Editor's Note: For the 13th consecutive year, the Tampa Bay Times presents Holiday Hopes, a series profiling people in need and giving readers a chance to help. The Times will update readers about granted wishes on Dec. 28.

By Monique Welch

Times Staff Writer

BRANDON- LaRhonda Travick always struggled to achieve passing grades while growing up in New York.

It wasn't because she couldn't understand the work or didn't apply herself.

She simply couldn't see.

As Christmas nears, Travick holds on to the dream of some day possessing full sight and elevating her life to new levels. But she needs help to overcome years of struggle.

During her childhood, peers bullied and teased her causing her to sometimes skip classes and hide in the staircases. She remembers teachers ignoring her, telling her she needed glasses, that she would get held back another year and eventually become too old for school.

At home, she would squint often, straining her eyes, and viewed the television sideways. Her mom would tell her to look straight, but she couldn't. They visited multiple eye doctors, but no one could determine the source of the problem.

Some simply instructed her to sit further away from the TV, and other suggested specialists who offered glasses with the uncertainty of its success.

Feeling hopeless she dropped out of school only to endure more trouble securing a job.

"People see me as a burden and because I physically look fine, they don't understand, so it's hard to explain," Travick said.

"You start to feel like you're kind of worthless because you don't know what's wrong with you, you can't do anything to support yourself and no one is giving you any type of answers.

"It became a normal thing for me. As it became my world, I tried to ignore it until I was reminded that I couldn't see and I couldn't do anything."

Travick, 33, realized it wasn't "normal" when she started to suffer injuries from running into things, tripping, falling and twice landing in the emergency room due to first and second degree burns. The trouble only continued until one day, she found herself at the right place, at the right time on two separate occasions.

She happened to visit her mom at her eye doctor appointment a few years ago, and after telling the optometrist, Dr. Jay Klein, her struggles, he immediately noticed it was a problem deeper than glasses or contacts.

The diagnosis?

Legally blind with keratoconus, which is a rare, progressive eye disease where the normally round cornea thins, preventing it from maintaining its round shape, and bulges outward in a cone shape.

Not many doctors treat keratoconus or are aware of the disease.

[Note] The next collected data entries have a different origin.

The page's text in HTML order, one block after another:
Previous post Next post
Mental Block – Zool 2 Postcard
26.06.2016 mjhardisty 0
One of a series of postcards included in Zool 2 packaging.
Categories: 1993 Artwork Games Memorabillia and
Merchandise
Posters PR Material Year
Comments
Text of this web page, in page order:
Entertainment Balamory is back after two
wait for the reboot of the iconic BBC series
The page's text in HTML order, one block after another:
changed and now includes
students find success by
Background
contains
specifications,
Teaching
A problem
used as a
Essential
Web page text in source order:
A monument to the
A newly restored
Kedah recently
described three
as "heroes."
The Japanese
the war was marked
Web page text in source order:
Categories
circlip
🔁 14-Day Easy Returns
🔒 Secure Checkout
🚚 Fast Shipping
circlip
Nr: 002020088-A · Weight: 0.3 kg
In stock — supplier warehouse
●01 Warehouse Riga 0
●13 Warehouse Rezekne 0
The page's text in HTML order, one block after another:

Travick explained that Klein was only able to recognize it immediately because he had recently attended a conference on keratoconus.

She did her research on the condition and treatment, and learned she needed high-quality eye contacts to see.

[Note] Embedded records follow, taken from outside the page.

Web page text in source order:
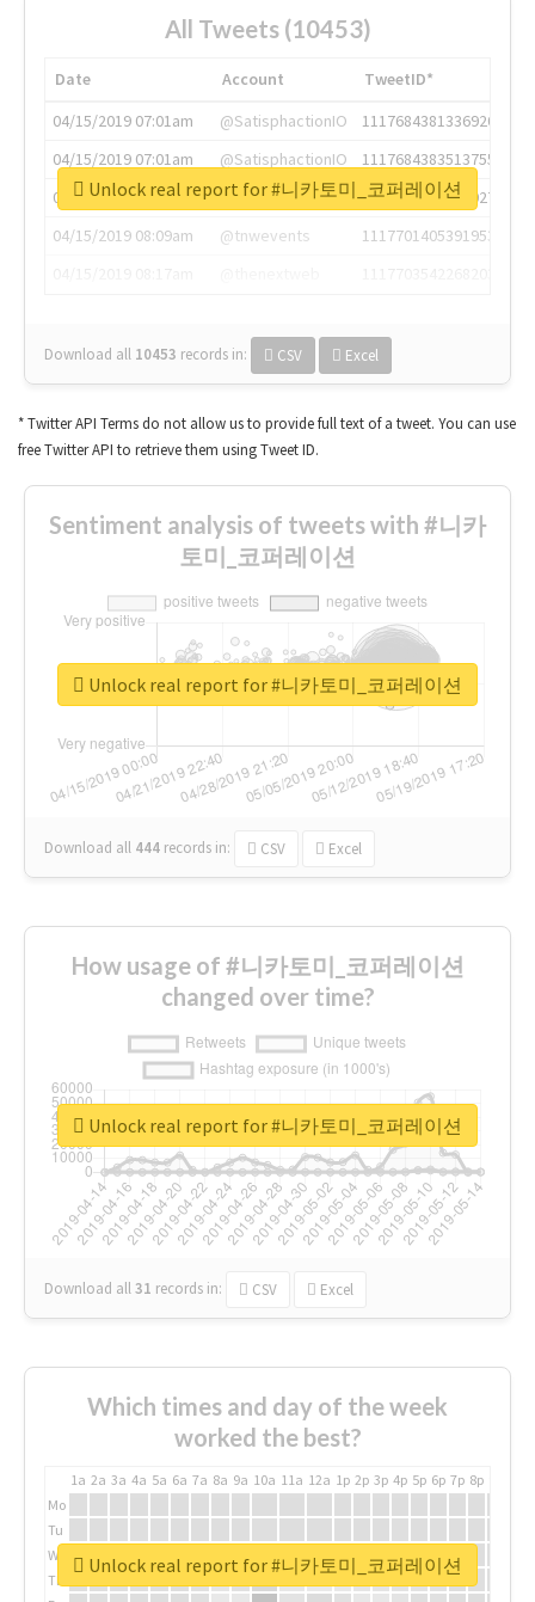
All Tweets (10453)
Date Account
TweetID*
04/15/2019 07:01am
@SatisphactionIO
1117684381336920064
04/15/2019 07:01am
@SatisphactionIO
1117684383513755649
04/15/2019 07:03am
@annaercilla
1117684805876027392
04/15/2019 08:09am
@tnwevents
1117701405391953920
Download all 10453 records in: CSV Excel
Unlock real report for #니카토미_코퍼레이션
* Twitter API Terms do not allow us to provide full text of a tweet. You can use
free Twitter API to retrieve them using Tweet ID.
Sentiment analysis of tweets with #니카
토미_코퍼레이션
Download all 444 records in: CSV Excel
Unlock real report for #니카토미_코퍼레이션
How usage of #니카토미_코퍼레이션
changed over time?
Download all31 records in: CSV Excel
Unlock real report for #니카토미_코퍼레이션
Which times and day of the week
worked the best?
1a 2a 3a 4a 5a 6a 7a 8a 9a 10a 11a 12a 1p 2p 3p 4p 5p 6p 7p 8p
Mo
Tu
We
Th
Unlock real report for #니카토미_코퍼레이션
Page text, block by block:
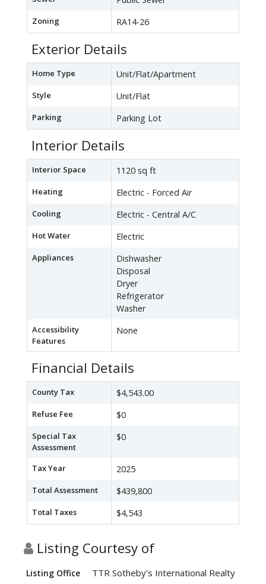
Zoning RA14-26
Exterior Details
Home Type Unit/Flat/Apartment
Style Unit/Flat
Parking Parking Lot
Interior Details
Interior Space 1120 sq ft
Heating Electric - Forced Air
Cooling Electric - Central A/C
Hot Water Electric
Appliances
Dishwasher
Disposal
Dryer
Refrigerator
Washer
Accessibility
Features
None
Financial Details
County Tax $4,543.00
Refuse Fee $0
Special Tax
Assessment
$0
Tax Year 2025
Total Assessment $439,800
Total Taxes $4,543
Listing Courtesy of
Listing Office TTR Sotheby's International Realty
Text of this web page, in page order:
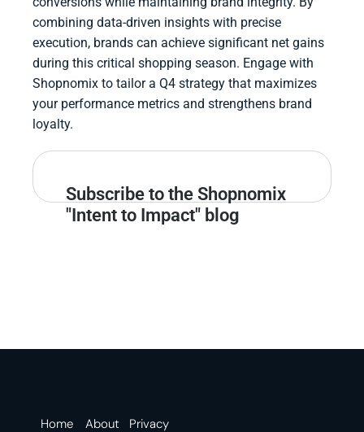
combining data-driven insights with precise
execution, brands can achieve significant net gains
during this critical shopping season. Engage with
Shopnomix to tailor a Q4 strategy that maximizes
your performance metrics and strengthens brand
loyalty.
Subscribe to the Shopnomix
"Intent to Impact" blog
Home About Privacy
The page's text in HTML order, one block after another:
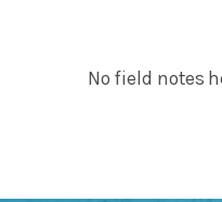
No field notes

Ultimately, she discovered, her condition would require surgery to avoid permanent blindness.

She also discovered that there are only two specialists that handle the procedure, one in Miami and another in California, and that the cost is very expensive. Insurance does not cover any of it and surgery costs thousands of dollars.

It took her one year to save $800 just to pay for an appointment and one contact. Although that one contact allows her to see better, it's low-quality and she can only wear it for a couple hours before it starts to irritate her eyes.

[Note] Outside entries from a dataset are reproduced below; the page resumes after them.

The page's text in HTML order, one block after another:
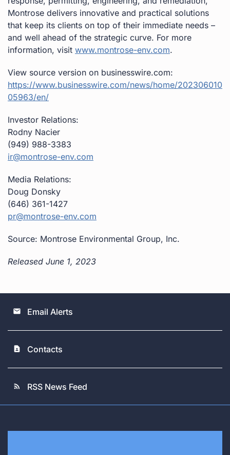
Montrose delivers innovative and practical solutions
that keep its clients on top of their immediate needs –
and well ahead of the strategic curve. For more
information, visit www.montrose-env.com.
View source version on businesswire.com:
https://www.businesswire.com/news/home/202306010
05963/en/
Investor Relations:
Rodny Nacier
(949) 988-3383
ir@montrose-env.com
Media Relations:
Doug Donsky
(646) 361-1427
pr@montrose-env.com
Source: Montrose Environmental Group, Inc.
Released June 1, 2023
email Email Alerts
contact_page Contacts
rss_feed RSS News Feed
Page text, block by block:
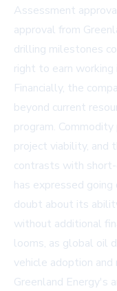
Assessment
approval from
drilling milestones
right to earn
Financially, the
beyond current
program.
project viability, and
contrasts with
has expressed
doubt about its
without additional
looms, as global oil
vehicle adoption
Greenland Energy's
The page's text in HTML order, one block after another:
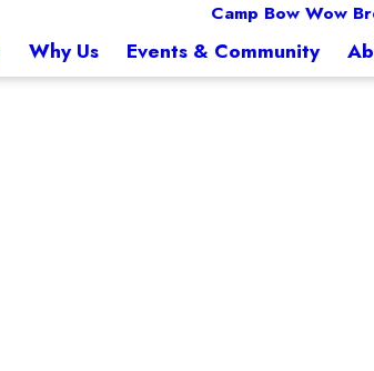
Camp Bow Wow
Why Us Events & Community
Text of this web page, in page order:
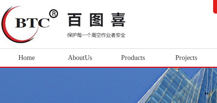
Home AboutUs Products Projects
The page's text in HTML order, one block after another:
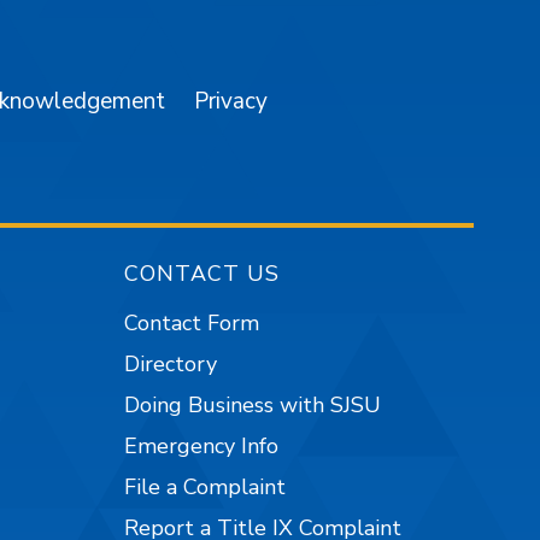
Privacy
CONTACT US
Contact Form
Directory
Doing Business with SJSU
Emergency Info
File a Complaint
Report a Title IX Complaint
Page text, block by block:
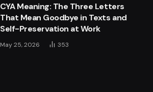
CYA Meaning: The Three Letters
That Mean Goodbye in Texts and
Self-Preservation at Work
May 25, 2026 353
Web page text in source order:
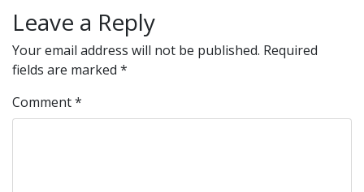
Leave a Reply
Your email address will not be published. Required
fields are marked *
Comment*
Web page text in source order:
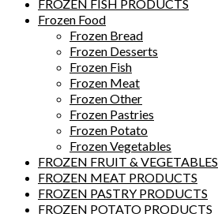
FROZEN FISH PRODUCTS
Frozen Food
Frozen Bread
Frozen Desserts
Frozen Fish
Frozen Meat
Frozen Other
Frozen Pastries
Frozen Potato
Frozen Vegetables
FROZEN FRUIT & VEGETABLES
FROZEN MEAT PRODUCTS
FROZEN PASTRY PRODUCTS
FROZEN POTATO PRODUCTS
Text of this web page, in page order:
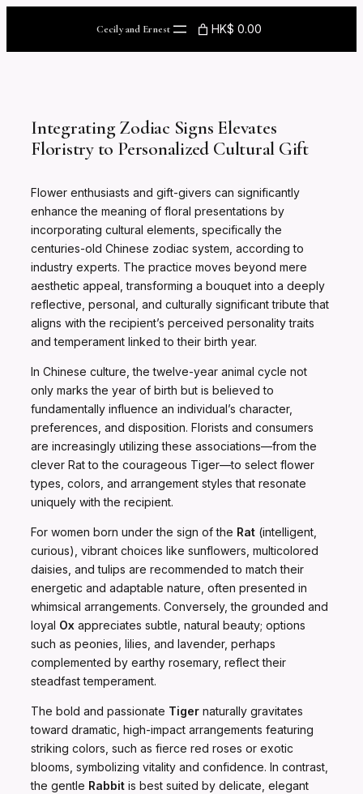
Cecily and Ernest HK$ 0.00
Integrating Zodiac Signs Elevates
Floristry to Personalized Cultural Gift
Flower enthusiasts and gift-givers can significantly
enhance the meaning of floral presentations by
incorporating cultural elements, specifically the
centuries-old Chinese zodiac system, according to
industry experts. The practice moves beyond mere
aesthetic appeal, transforming a bouquet into a deeply
reflective, personal, and culturally significant tribute that
aligns with the recipient’s perceived personality traits
and temperament linked to their birth year.
In Chinese culture, the twelve-year animal cycle not
only marks the year of birth but is believed to
fundamentally influence an individual’s character,
preferences, and disposition. Florists and consumers
are increasingly utilizing these associations—from the
clever Rat to the courageous Tiger—to select flower
types, colors, and arrangement styles that resonate
uniquely with the recipient.
For women born under the sign of the Rat (intelligent,
curious), vibrant choices like sunflowers, multicolored
daisies, and tulips are recommended to match their
energetic and adaptable nature, often presented in
whimsical arrangements. Conversely, the grounded and
loyal Ox appreciates subtle, natural beauty; options
such as peonies, lilies, and lavender, perhaps
complemented by earthy rosemary, reflect their
steadfast temperament.
The bold and passionate Tiger naturally gravitates
toward dramatic, high-impact arrangements featuring
striking colors, such as fierce red roses or exotic
blooms, symbolizing vitality and confidence. In contrast,
the gentle Rabbit is best suited by delicate, elegant
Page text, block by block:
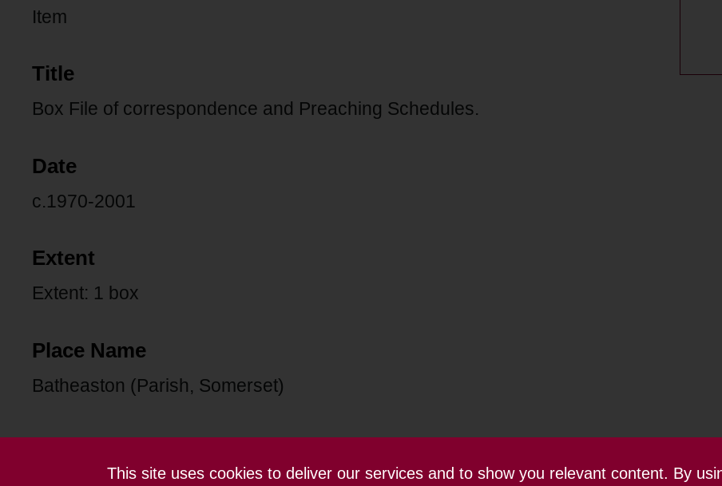
This site uses cookies to deliver our services and to show you relevant content. By
Item
Title
Box File of correspondence and Preaching Schedules.
Date
c.1970-2001
Extent
Extent: 1 box
Place Name
Batheaston (Parish, Somerset)

Travick teared up recalling the mixed emotions she experienced when she learned her diagnosis. On one hand, it brought some relief to finally find answers, but no longer wanting to live with partial vision, she wonders how she can afford the needed treatments.

"Seeing the world how everyone else sees it for the first time, it was crazy," she said. "It was good that I found out because it was like wow there's a name to this, this is awesome! But once I found out it was like my fight had just begun."

THE PREVIOUS HOPE: Her challenging childhood inspires legal aspirations

Amid her ongoing struggles, Travick realized she wanted to finish what she started. She joined ECHO of Brandon in September and actively studies to obtain her GED.

"She comes and she works," said her GED instructor, Carolyn Seibert. "She's always happy and academically, she's very capable and intelligent. I couldn't imagine not having my vision and for her to even think about attempting to get her GED and coming in working the way she has. I have a lot of respect for her."

Seibert, who taught special education for 43 years, found it particularly odd and shocking that educators did not recognize there was a problem and that she needed special attention.

For that reason, she made it her priority to help Travick by connecting her with the Florida Division of Blind Services and working with GED Test administrators to request accommodations on her test. The accommodations include a colored screen, extra time, and enlarged print.

Travick credits Klein in Brooksville for aiding her in the discovery process, and her instructor and the people at ECHO of Brandon for renewing her hope in herself. Now, through Holiday Hopes, Travick's wish is to gain the funding for her surgery and quality eye contacts, and secondly bring awareness to keratoconus.

"I felt like for a long time, I was stuck in limbo," she said. "I gave up so much because of this disease, but they [ECHO] gave me hope that I can do this."


LaRhonda Travick, a 33 year-old ECHO of Brandon client, is determined to succeed. She aspires to have a career in the medical field, but it starts with improving her vision. Her holiday hope is to have her surgery in Miami and obtain quality contacts for both of her eyes after years of being legally blind. If you can answer LaRhonda Travick's wish, contact ECHO of Brandon, 507 N. Parsons Ave. Brandon, Fl 33510 at (813) 685-0935 ext. 8007 or email Victor Fugate at victor@echofl.org.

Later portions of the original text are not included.